POGS many thanks your thoughtful and very respectful post addressed towards me on the "what next for Labour" thread. I will in as brief a manner as possible address that post and the post by Yehbutnobut @12:58 today in this text.
First, what has to be recognised is that within the Britains broad Labour movement the Parliamentary Labour party is very much looked on as an integral part of that movement, which in real fact it is.
The whole Labour movement has had one core principle at its centre since its conception, that being its leadership should be by way of its membership through a structure that has elected lay members heading all sectors of the organisation right up to the very highest levels. Therefore the conception that Len McCluskey is "all-powerful" in the Unite Union and through that the Parliamentary Labour Party is incorrect.

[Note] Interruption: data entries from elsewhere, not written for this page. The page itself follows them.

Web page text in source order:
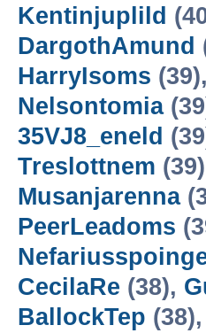
Kentinjuplild
DargothAmund
HarryIsoms (39),
Nelsontomia
35VJ8_eneld
Treslottnem
Musanjarenna
PeerLeadoms
CecilaRe (38),
BallockTep (38),
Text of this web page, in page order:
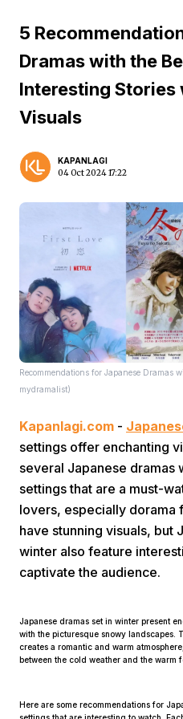
5
Dramas with the
Interesting
Visuals
KAPANLAGI
04 Oct 2024 17:22
Recommendations for Japanese Dramas
mydramalist)
Kapanlagi.com -
settings offer enchanting
several Japanese dramas
settings that are a must-
lovers, especially dorama
have stunning visuals, but
winter also feature
captivate the audience.
Japanese dramas set in winter present
with the picturesque snowy landscapes.
creates a romantic and warm
between the cold weather and the warm
Here are some recommendations for
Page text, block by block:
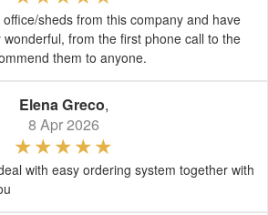
sheds from this company and have
from the first phone call to the
them to anyone.
Elena Greco,
8 Apr 2026
with easy ordering system together with
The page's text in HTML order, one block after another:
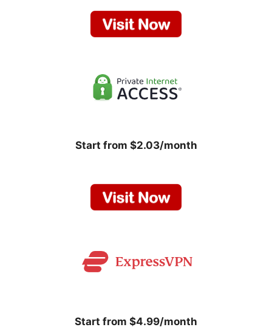
Start from $2.03/month
Start from $4.99/month

McCluskey like all trade union General Secretaries works under the instructions and policies laid out by the Unite Unions General Executive Committee which is made up of elected leading lay activists from all the trade sectors within the Unite Union. In short, McCluskey is there to carry out the wishes of the above executive committee and the various lay member led national trade sector committees on a day to day basis.
The above structure has overseen the survival of the trade union movement for well over one hundred and thirty years and has been especially effective in the period since 1979 from which fifteen anti-trade union bills have been placed against those unions by Parliament.

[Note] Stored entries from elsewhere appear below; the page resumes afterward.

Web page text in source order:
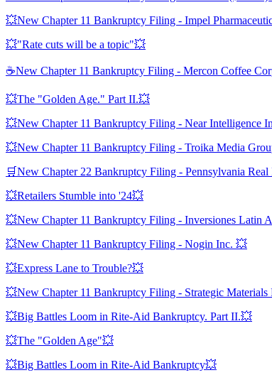
💥New Chapter 11 Bankruptcy Filing - Impel
💥"Rate cuts will be a topic"💥
☕️New Chapter 11 Bankruptcy Filing - Mercon Coffee
💥The "Golden Age." Part II.💥
💥New Chapter 11 Bankruptcy Filing - Near Intelligence
💥New Chapter 11 Bankruptcy Filing - Troika Media
🛒New Chapter 22 Bankruptcy Filing - Pennsylvania Real
💥Retailers Stumble into '24💥
💥New Chapter 11 Bankruptcy Filing - Inversiones Latin
💥New Chapter 11 Bankruptcy Filing - Nogin Inc. 💥
💥Express Lane to Trouble?💥
💥New Chapter 11 Bankruptcy Filing - Strategic Materials
💥Big Battles Loom in Rite-Aid Bankruptcy. Part II.💥
💥The "Golden Age"💥
💥Big Battles Loom in Rite-Aid Bankruptcy💥
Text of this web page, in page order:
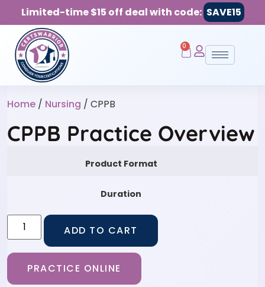
Limited-time $15 off deal with code: SAVE15
0
Home / Nursing / CPPB
CPPB Practice Overview
Product Format
Duration
ADD TO CART
PRACTICE ONLINE
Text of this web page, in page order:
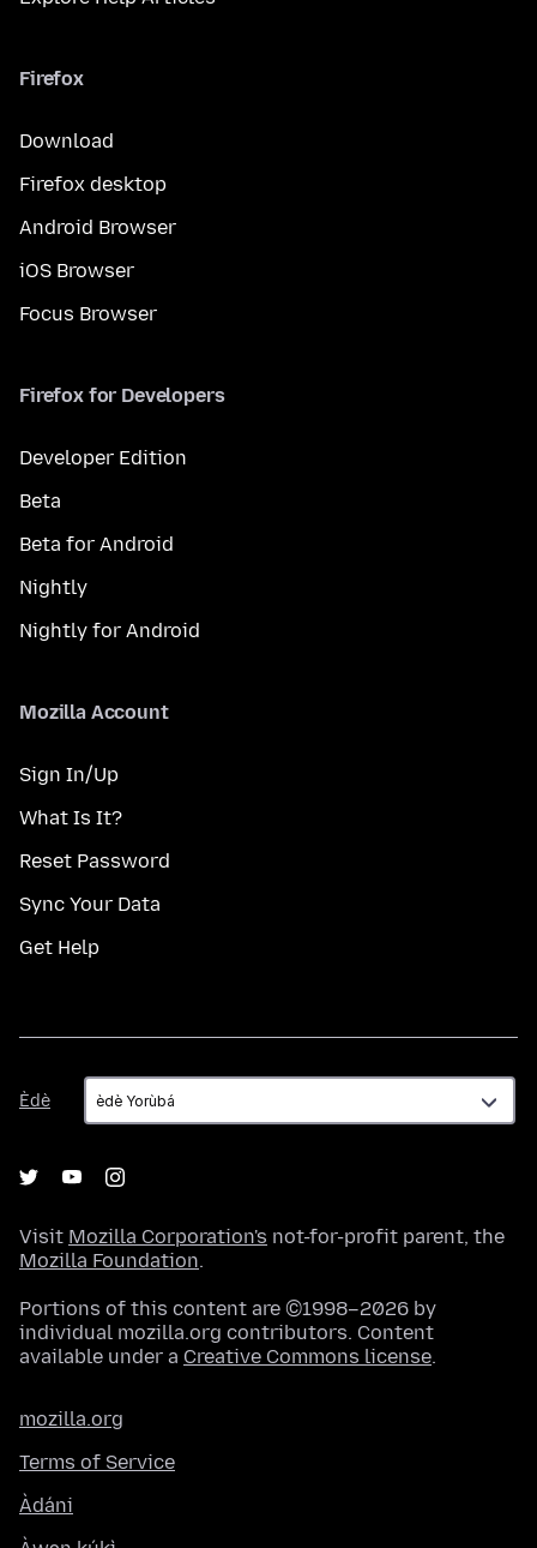
Firefox
Download
Firefox desktop
Android Browser
iOS Browser
Focus Browser
Firefox for Developers
Developer Edition
Beta
Beta for Android
Nightly
Nightly for Android
Mozilla Account
Sign In/Up
What Is It?
Reset Password
Sync Your Data
Get Help
Èdè
Èdè
Visit Mozilla Corporation's not-for-profit parent, the
Mozilla Foundation.
Portions of this content are ©1998–2026 by
individual mozilla.org contributors. Content
available under a Creative Commons license.
mozilla.org
Terms of Service
Àdáni
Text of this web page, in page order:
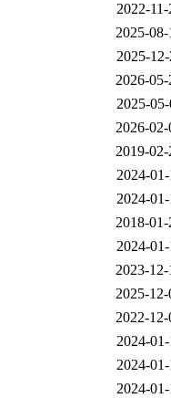
2022-
2025-
2025-
2026-
2025-
2026-
2019-
2024-
2024-
2018-
2024-
2023-
2025-
2022-
2024-
2024-
2024-

To link the above to the Parliamentary Labour Party, the trade unions hold a substantial number of seats on the National Executive (NEC) of the Parliamentary Party which has always been the case with the exception of the Blair leadership era when the trades unions voluntarily "stood back" from the NEC to enable a leaner structure to seek government office.

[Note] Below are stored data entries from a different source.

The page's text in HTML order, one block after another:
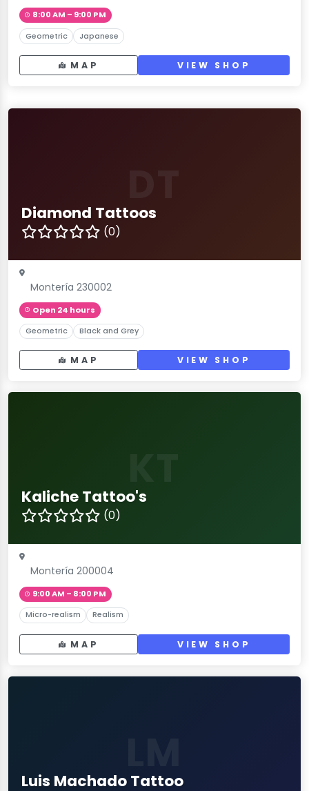
8:00 AM – 9:00 PM
Geometric Japanese
MAP VIEW SHOP
Diamond Tattoos
(0)
Montería 230002
Open 24 hours
Geometric Black and Grey
MAP VIEW SHOP
Kaliche Tattoo's
(0)
Montería 200004
9:00 AM – 8:00 PM
Micro-realism Realism
MAP VIEW SHOP
Luis Machado Tattoo
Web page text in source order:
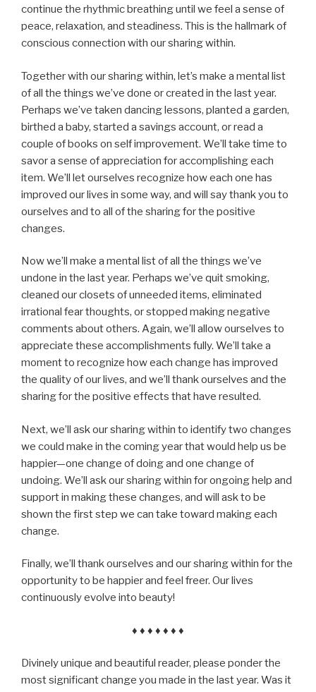
continue the rhythmic breathing until we feel a sense of
peace, relaxation, and steadiness. This is the hallmark of
conscious connection with our sharing within.
Together with our sharing within, let’s make a mental list
of all the things we’ve done or created in the last year.
Perhaps we’ve taken dancing lessons, planted a garden,
birthed a baby, started a savings account, or read a
couple of books on self improvement. We’ll take time to
savor a sense of appreciation for accomplishing each
item. We’ll let ourselves recognize how each one has
improved our lives in some way, and will say thank you to
ourselves and to all of the sharing for the positive
changes.
Now we’ll make a mental list of all the things we’ve
undone in the last year. Perhaps we’ve quit smoking,
cleaned our closets of unneeded items, eliminated
irrational fear thoughts, or stopped making negative
comments about others. Again, we’ll allow ourselves to
appreciate these accomplishments fully. We’ll take a
moment to recognize how each change has improved
the quality of our lives, and we’ll thank ourselves and the
sharing for the positive effects that have resulted.
Next, we’ll ask our sharing within to identify two changes
we could make in the coming year that would help us be
happier—one change of doing and one change of
undoing. We’ll ask our sharing within for ongoing help and
support in making these changes, and will ask to be
shown the first step we can take toward making each
change.
Finally, we’ll thank ourselves and our sharing within for the
opportunity to be happier and feel freer. Our lives
continuously evolve into beauty!
♦ ♦ ♦ ♦ ♦ ♦ ♦
Divinely unique and beautiful reader, please ponder the
most significant change you made in the last year. Was it

That policy did work in bringing forward a "Labour Government" throughout the millennium period. However, many in the broader Labour movement felt, and do still feel, that the Palimentery party lost its connections to the core principles of Labour during those years and on losing the General Elections of 2010 and 2014 many leading lay activists in the trades unions and other Labour sectors became determined that the Parliamentary Party should once again be returned to the auspices of the broader Labour movement.
The problem with the above has become that during the Blair era many Labour election candidates were selected by the Parliamentary Labour Party central office which never had any connection or roots in the wider movement. Many of those persons are still there which has brought about in the present time the continuous battle between the left and right factions within the Parliamentary Party which I feel is irreconcilable and has made the Palimentery Party totally unfit for purpose.
The above is why I and my wife will both be voting at the extraordinary meeting of our Unite Union Branch on Thursday evening for that organisation to "pull the plug" on the more than one hundred years plus close relationship with the Parliamentary Labour Party should such a motion or resolution be placed before the assembly.
Such action would, of course, bring its own new set of problems to the trades unions in Britain, but sadly I (and judging from the dozens of emails and texts flying about) many others feel that such action is now unavoidable.